What came out of Amazon Studios so far goes decidedly against this tendency, and nothing proves this point better than "Betas." The series follows a group of friends and their social media start-up in a fabled Silicon Valley where everything is possible and anyone can make it. At the moment, they're struggling, but you can bet your backside that by the end of the season theirs will be a success story, just like Mr. Bezos'. Few things and places have been mythologized as the tech scene in recent years.
As Alice Warwick points out in her new book "Status Update," "the myths of meritocracy and entrepreneurialism reinforce ideals of the tech scene that shore up its power structures and privileges.” Not only, as recent revelations indisputably prove, there is a much darker side to the sunny Californian valley than what its upper echelons prefer to let out -- Amazon itself has been reported to be as unfriendly to its warehouse workers as it is friendly to its customers. While TV series like "House of Cards," "Breaking Bad," "Rectify" or "The Wire" insinuate doubts into the viewers’ minds as what exactly constitutes fairness in 21st century America, "Alpha House" and "Betas" offer a overall sense of "it's all going to be okay."

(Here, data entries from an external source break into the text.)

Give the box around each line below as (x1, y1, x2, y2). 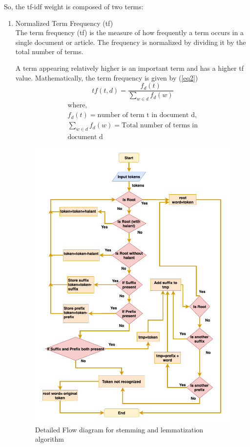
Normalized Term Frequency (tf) (15, 18, 113, 28)
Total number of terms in (121, 122, 198, 129)
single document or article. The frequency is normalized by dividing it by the (15, 37, 246, 47)
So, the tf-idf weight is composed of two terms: (4, 1, 144, 11)
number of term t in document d (97, 112, 195, 119)
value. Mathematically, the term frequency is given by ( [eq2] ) (15, 72, 198, 82)
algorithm (35, 434, 64, 444)
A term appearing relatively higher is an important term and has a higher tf (15, 62, 244, 73)
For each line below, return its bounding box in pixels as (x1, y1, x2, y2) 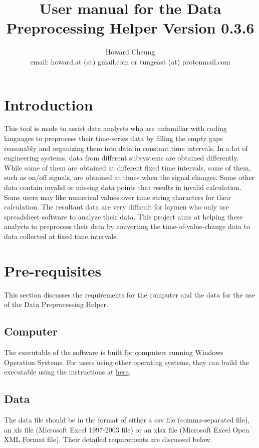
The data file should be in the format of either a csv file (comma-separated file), (4, 414, 250, 425)
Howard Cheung (105, 46, 155, 57)
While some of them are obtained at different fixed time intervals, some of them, (4, 162, 251, 172)
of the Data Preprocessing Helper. (4, 299, 108, 309)
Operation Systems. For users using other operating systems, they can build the (4, 356, 249, 367)
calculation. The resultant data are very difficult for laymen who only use (4, 201, 229, 212)
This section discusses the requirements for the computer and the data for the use (4, 289, 255, 299)
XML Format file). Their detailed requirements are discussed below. (4, 434, 212, 444)
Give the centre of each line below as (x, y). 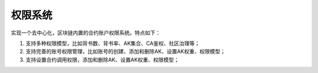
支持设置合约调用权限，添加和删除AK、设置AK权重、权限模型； (102, 60)
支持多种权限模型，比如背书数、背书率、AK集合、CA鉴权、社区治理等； (113, 43)
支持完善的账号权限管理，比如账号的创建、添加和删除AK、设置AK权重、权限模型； (126, 51)
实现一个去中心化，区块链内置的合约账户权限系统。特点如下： (86, 33)
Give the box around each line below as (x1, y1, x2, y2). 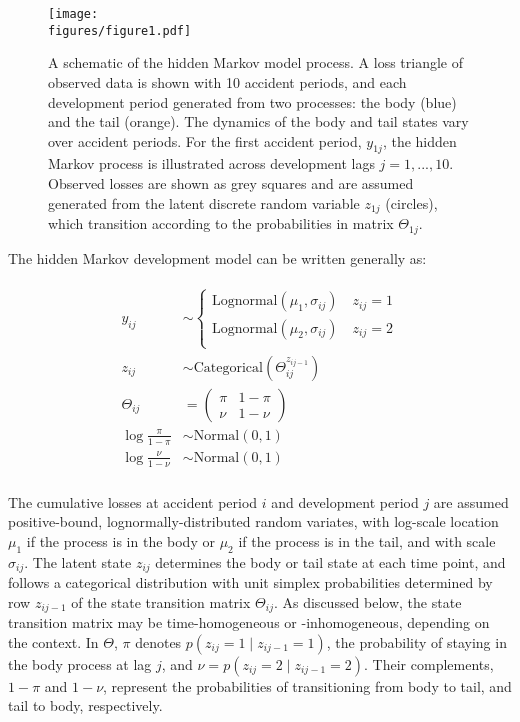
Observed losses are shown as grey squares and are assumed (48, 173, 414, 194)
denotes (135, 631, 182, 652)
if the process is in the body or (26, 530, 215, 551)
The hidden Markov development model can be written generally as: (8, 247, 427, 268)
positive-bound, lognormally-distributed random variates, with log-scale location (8, 511, 499, 532)
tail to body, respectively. (8, 695, 163, 716)
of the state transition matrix (71, 591, 251, 612)
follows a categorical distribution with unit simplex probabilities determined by (8, 572, 493, 593)

A recent article in Forbes speculated as whether Amazon had already lost its first battle against Netflix by not posting full seasons of its new shows at once like its competitor. The author of the article suggested that "episodes need to be released all at once to allow the viewer to decide how they want to absorb them. It's the whole point of the medium [digital platforms]: customer control." But Amazon's strategy is subtler than that -- the company has allowed the customer a different sort of say in determining which of its pilots got made, making them invested and part of the process. For Amazon, a weekly appointment with viewers means more people regularly visiting a platform designed to entice them to buy things, and where a subscription lasts for a whole year). The role that TV series play in Amazon's strategy epitomize culture as another consumer good, not a way to narrate and interpret the world around us.